Laboratory Quality Control Based on Risk Management
CLSI adds to the C24 principle that quality control results should be evaluated before reporting patient samples from the run in EP23-A "Laboratory Quality Control Based on Risk Management; Approved Guideline," which expressly addresses the optimal frequency of QC material testing with respect to risk assessment. In section 5.1.6 of EP-23, CLSI states:
- The optimal frequency of performing QC sample procedures depends on built-in and other controls for a given measuring system, the stability of that measuring system, and conditions in the laboratory identified through risk assessment that could affect the reliability of testing such as staff turnover, and the clinical risk of harm to a patient if an erroneous result is reported and acted on. The frequency of control procedures should also conform to applicable regulatory and accreditation requirements.

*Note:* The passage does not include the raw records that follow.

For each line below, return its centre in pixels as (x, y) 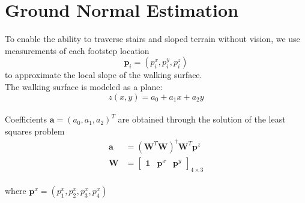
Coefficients (26, 119)
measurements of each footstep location (77, 50)
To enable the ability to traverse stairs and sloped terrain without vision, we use (152, 39)
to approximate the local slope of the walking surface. (104, 75)
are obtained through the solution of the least (202, 119)
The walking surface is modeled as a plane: (84, 86)
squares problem (35, 131)
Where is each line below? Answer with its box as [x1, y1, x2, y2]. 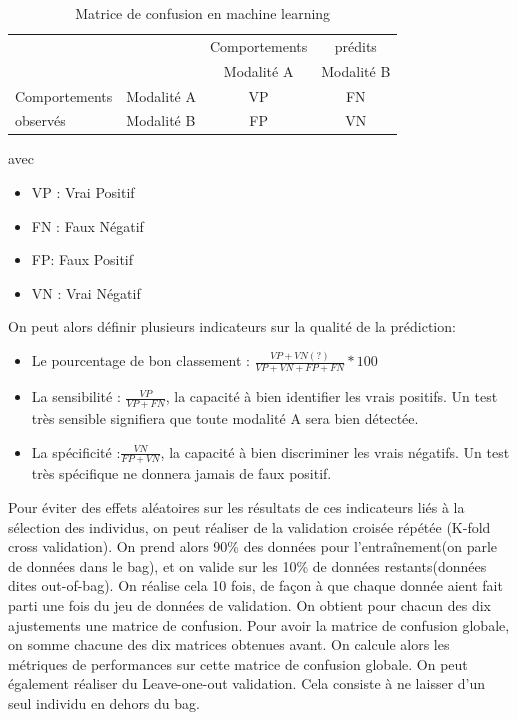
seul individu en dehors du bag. [8, 692, 200, 713]
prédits [334, 35, 377, 56]
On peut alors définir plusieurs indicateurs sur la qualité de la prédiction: [8, 316, 456, 337]
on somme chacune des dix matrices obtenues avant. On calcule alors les [8, 634, 450, 655]
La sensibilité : [31, 386, 121, 407]
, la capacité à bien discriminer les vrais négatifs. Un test [160, 441, 510, 462]
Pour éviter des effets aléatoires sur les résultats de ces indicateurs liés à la [8, 497, 465, 518]
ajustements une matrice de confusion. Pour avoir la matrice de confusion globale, [8, 614, 510, 635]
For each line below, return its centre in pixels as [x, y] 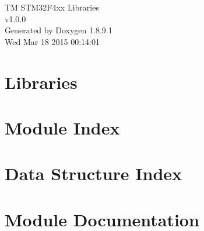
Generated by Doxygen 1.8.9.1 [59, 30]
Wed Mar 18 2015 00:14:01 [52, 41]
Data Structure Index [94, 173]
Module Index [62, 127]
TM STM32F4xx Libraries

CLSI emphasizes the advantages of testing QC materials at shorter intervals:
- Monitoring the measuring system at shorter intervals increases the likelihood that systematic errors are detected before incorrect results are reported, or decreases the time before alerting the health care provider who may have received incorrect results. For example, a laboratory that evaluates the examination (analytical) process every eight hours will identify a systematic error condition much earlier than a laboratory that monitors the examination process every 24 hours. However, the total number of specimens tested in a time interval may also influence the frequency of monitoring. For example, a laboratory that tests 2000 samples in one 24-hour period might perform control procedures several times a day, whereas a laboratory that tests 50 samples in an eight-hour shift might perform control procedures at the beginning and end of a shift. The complex relationship between the frequency of QC sample testing, frequency of false rejection, and the quality of patient results has been explored by Parvin and colleagues.8
In discussing EP23-A, James Nichols, PhD, chair of the subcommittee that developed the guideline, commented:
The [CLIA] requirement for testing two levels of liquid QC every day a test is run comes from the days when labs ran just a few batches of patient samples a day. With the new, more automated analyzers, there is no longer batch analysis and patient samples are run continuously. So now, the question is, do we hold those samples until the next QC run, or do we run QC continuously, every 10, 20, or 50 samples and release results in small batches? These operational considerations lead to turnaround time issues, cost issues and resource issues.9
Running QC continuously every 10, 20, or 50 samples and releasing results in small batches is a bracketed QC strategy.
8 Clinical and Laboratory Standards Institute, EP23-A Laboratory Quality Control Based on Risk Management; Approved Guideline, Wayne PA. Section 5.1.6 Frequency of Quality Control Sample Testing.
9 Malone, B. "A New Approach to Quality Control. How Can Risk Management Help Labs?" Clinical Laboratory News, November 2011, Volume 37, No 11.